- [Input records]

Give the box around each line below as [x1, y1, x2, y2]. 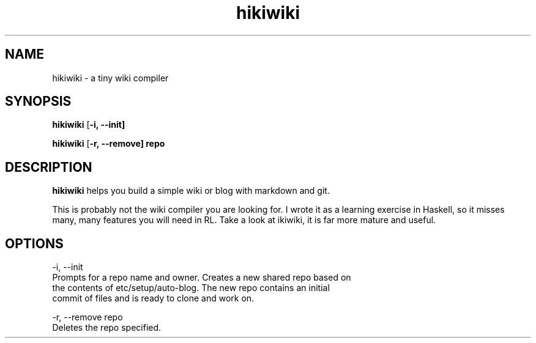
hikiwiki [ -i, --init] [52, 119, 125, 130]
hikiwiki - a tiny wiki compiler [52, 72, 169, 83]
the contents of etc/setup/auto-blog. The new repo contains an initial [52, 282, 330, 293]
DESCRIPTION [5, 159, 92, 175]
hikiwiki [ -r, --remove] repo [52, 138, 165, 149]
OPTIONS [5, 235, 64, 251]
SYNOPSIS [5, 94, 72, 109]
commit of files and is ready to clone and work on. [52, 293, 255, 304]
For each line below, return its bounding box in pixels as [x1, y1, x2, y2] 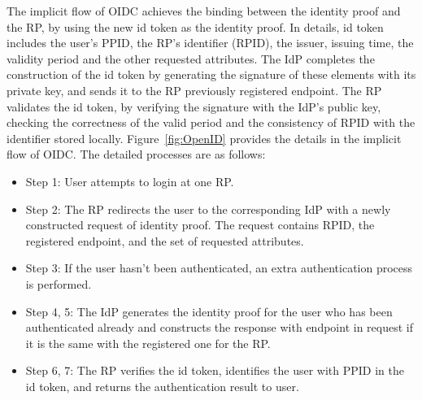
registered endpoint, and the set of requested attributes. [25, 232, 304, 249]
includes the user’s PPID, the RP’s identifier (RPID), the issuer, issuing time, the [7, 34, 414, 51]
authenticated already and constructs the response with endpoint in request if [25, 319, 413, 336]
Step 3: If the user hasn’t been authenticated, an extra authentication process [25, 259, 413, 276]
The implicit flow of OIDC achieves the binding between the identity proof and [7, 2, 401, 19]
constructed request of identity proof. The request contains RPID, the [25, 216, 375, 233]
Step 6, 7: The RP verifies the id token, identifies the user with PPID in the [25, 362, 405, 379]
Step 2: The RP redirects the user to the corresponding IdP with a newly [25, 200, 391, 217]
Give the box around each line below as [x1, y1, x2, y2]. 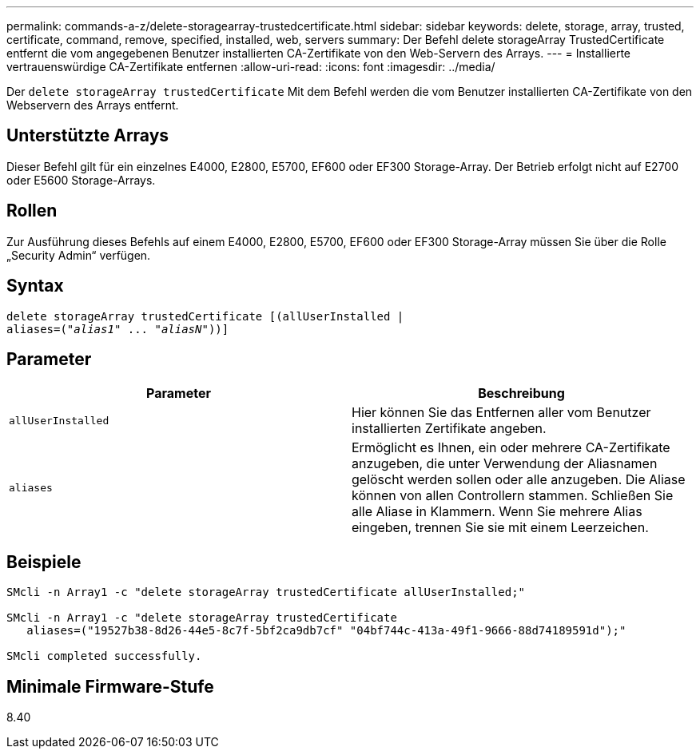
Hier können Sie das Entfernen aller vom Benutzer [352, 404, 651, 421]
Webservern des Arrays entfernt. [6, 98, 179, 112]
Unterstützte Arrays [6, 125, 169, 146]
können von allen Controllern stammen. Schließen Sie [352, 487, 674, 504]
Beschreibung [478, 385, 565, 402]
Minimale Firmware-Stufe [6, 676, 214, 697]
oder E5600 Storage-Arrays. [6, 173, 156, 187]
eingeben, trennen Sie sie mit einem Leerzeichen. [352, 519, 649, 536]
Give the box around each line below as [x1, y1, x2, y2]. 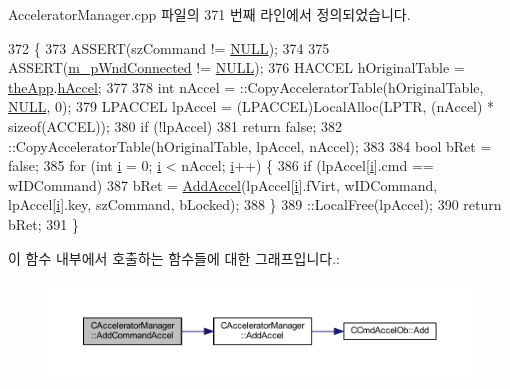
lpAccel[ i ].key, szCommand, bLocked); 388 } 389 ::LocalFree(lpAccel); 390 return [8, 194, 502, 215]
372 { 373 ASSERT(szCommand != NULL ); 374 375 [8, 37, 330, 58]
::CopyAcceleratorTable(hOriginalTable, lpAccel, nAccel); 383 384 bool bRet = [8, 135, 492, 156]
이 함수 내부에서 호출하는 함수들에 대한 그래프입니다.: [8, 247, 340, 268]
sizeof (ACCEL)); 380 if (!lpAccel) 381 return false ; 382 [8, 115, 342, 136]
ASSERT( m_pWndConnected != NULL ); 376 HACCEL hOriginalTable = [8, 57, 465, 78]
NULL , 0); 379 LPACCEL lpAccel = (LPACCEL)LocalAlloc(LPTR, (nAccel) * [8, 96, 495, 117]
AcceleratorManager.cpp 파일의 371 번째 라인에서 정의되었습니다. [8, 4, 411, 24]
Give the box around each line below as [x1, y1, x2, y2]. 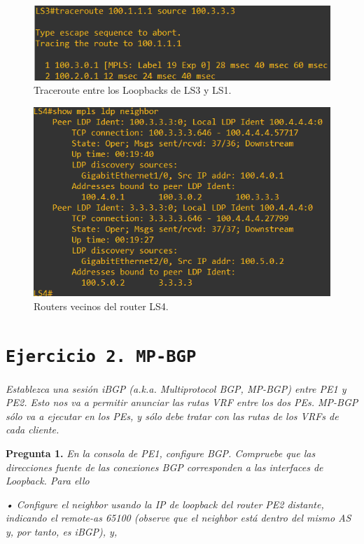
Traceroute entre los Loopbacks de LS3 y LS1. [34, 83, 232, 97]
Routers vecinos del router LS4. [34, 298, 169, 313]
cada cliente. [6, 422, 59, 437]
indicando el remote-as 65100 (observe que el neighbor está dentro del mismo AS [6, 510, 351, 525]
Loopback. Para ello [6, 473, 90, 488]
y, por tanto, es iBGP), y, [6, 524, 118, 538]
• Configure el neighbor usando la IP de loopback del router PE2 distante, [6, 496, 324, 511]
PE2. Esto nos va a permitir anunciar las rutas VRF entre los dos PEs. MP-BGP [6, 395, 358, 410]
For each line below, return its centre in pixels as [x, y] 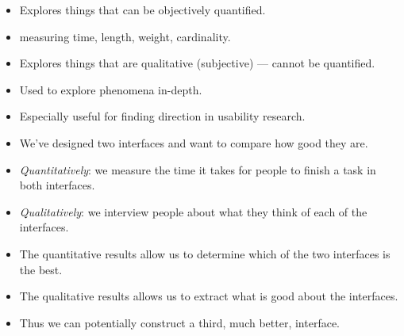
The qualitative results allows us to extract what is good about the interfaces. [209, 296]
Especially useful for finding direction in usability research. [162, 116]
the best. [41, 269]
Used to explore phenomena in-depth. [111, 89]
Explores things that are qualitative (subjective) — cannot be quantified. [197, 63]
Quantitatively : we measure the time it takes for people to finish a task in [198, 169]
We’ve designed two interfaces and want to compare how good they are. [194, 142]
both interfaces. [57, 185]
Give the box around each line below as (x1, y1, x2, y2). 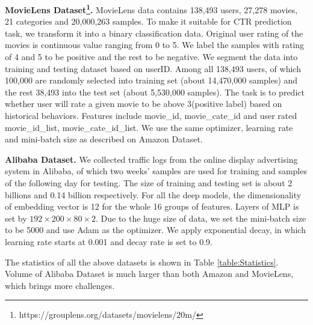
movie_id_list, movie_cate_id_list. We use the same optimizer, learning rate (5, 121, 293, 133)
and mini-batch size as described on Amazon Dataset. (5, 133, 203, 145)
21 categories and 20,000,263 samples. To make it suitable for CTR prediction (5, 15, 292, 28)
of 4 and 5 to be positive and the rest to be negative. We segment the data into (5, 50, 298, 63)
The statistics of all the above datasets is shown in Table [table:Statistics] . (5, 255, 279, 268)
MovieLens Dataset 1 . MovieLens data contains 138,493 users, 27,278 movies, (5, 2, 298, 16)
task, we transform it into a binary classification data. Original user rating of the (5, 26, 303, 39)
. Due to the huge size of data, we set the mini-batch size (95, 211, 306, 224)
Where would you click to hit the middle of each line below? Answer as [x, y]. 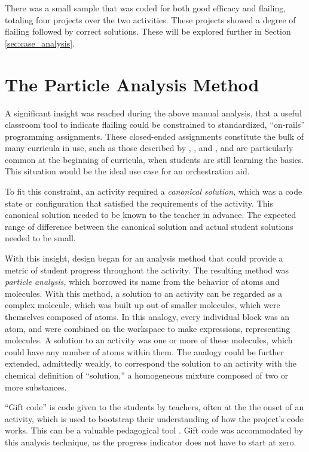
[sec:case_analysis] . [40, 43]
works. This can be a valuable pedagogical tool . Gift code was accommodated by [154, 430]
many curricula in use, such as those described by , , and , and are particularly [149, 148]
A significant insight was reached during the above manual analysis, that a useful [153, 113]
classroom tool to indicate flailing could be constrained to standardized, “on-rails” [155, 124]
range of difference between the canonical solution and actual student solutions [149, 226]
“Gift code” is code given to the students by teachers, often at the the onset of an [154, 407]
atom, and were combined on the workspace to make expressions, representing [148, 328]
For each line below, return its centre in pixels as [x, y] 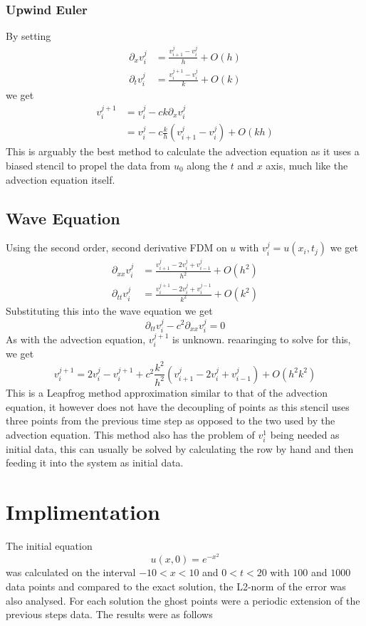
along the [207, 165]
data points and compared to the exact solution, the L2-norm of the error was [176, 586]
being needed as [305, 434]
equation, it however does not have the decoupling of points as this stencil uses [178, 406]
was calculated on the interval [71, 572]
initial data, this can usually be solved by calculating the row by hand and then [180, 448]
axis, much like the [307, 165]
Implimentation [83, 512]
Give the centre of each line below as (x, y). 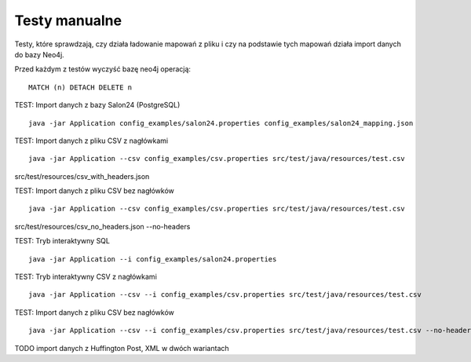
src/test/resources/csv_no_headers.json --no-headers (102, 226)
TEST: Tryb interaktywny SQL (62, 241)
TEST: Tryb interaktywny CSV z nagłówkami (86, 277)
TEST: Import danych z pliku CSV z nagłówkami (91, 141)
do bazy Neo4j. (39, 54)
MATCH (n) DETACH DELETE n (80, 87)
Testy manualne (68, 20)
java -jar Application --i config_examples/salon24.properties (153, 259)
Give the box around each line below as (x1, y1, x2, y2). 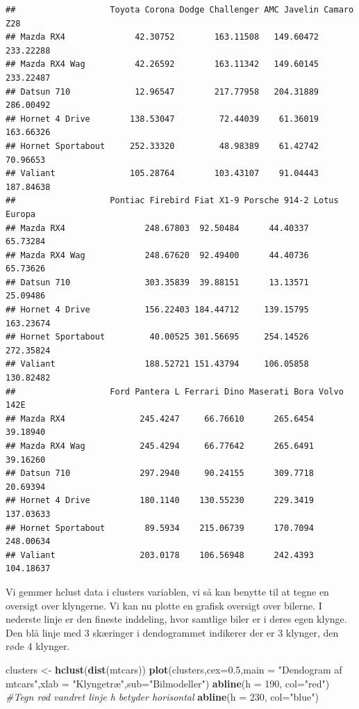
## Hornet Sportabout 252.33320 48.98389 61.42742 (6, 141, 319, 151)
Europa (6, 209, 35, 219)
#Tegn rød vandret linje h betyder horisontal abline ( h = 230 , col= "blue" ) (6, 690, 319, 704)
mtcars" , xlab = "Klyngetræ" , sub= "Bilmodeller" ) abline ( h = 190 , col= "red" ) (6, 676, 330, 690)
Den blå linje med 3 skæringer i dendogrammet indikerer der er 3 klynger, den (6, 625, 339, 639)
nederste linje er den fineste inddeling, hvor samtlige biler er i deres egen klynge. (6, 612, 347, 626)
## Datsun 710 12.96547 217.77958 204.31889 (6, 86, 319, 97)
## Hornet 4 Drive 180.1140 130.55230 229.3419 (6, 495, 314, 506)
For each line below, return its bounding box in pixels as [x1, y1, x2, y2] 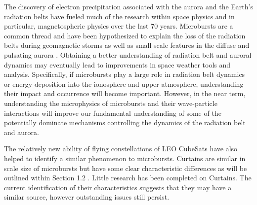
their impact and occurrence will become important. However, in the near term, [4, 88, 246, 99]
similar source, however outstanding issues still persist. [4, 192, 170, 202]
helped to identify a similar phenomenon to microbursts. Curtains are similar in [4, 153, 246, 163]
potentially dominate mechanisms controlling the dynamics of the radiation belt [4, 117, 246, 128]
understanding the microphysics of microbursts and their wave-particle [4, 98, 217, 108]
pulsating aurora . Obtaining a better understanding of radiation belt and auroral [4, 49, 252, 60]
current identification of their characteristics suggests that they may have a [4, 182, 232, 192]
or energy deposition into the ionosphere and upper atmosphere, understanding [4, 78, 244, 89]
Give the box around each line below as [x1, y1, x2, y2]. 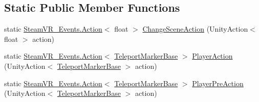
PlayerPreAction [192, 78, 244, 88]
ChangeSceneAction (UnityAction [142, 23, 248, 34]
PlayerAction [192, 50, 233, 61]
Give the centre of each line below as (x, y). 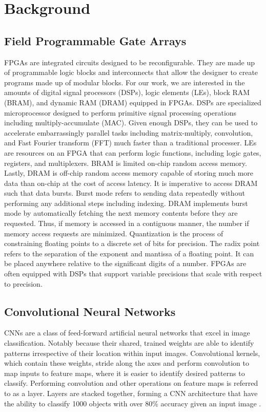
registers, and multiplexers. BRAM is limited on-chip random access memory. (126, 163)
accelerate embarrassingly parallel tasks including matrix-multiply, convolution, (129, 132)
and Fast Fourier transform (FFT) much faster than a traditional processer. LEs (130, 143)
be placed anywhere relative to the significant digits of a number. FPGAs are (125, 263)
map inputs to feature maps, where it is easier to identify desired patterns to (125, 373)
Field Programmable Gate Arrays (95, 40)
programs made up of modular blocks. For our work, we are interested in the (125, 82)
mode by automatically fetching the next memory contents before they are (121, 213)

- [Task description] Work out the number of lines in the records containing the word "hikiwiki". Write only that number.

- [Output] 3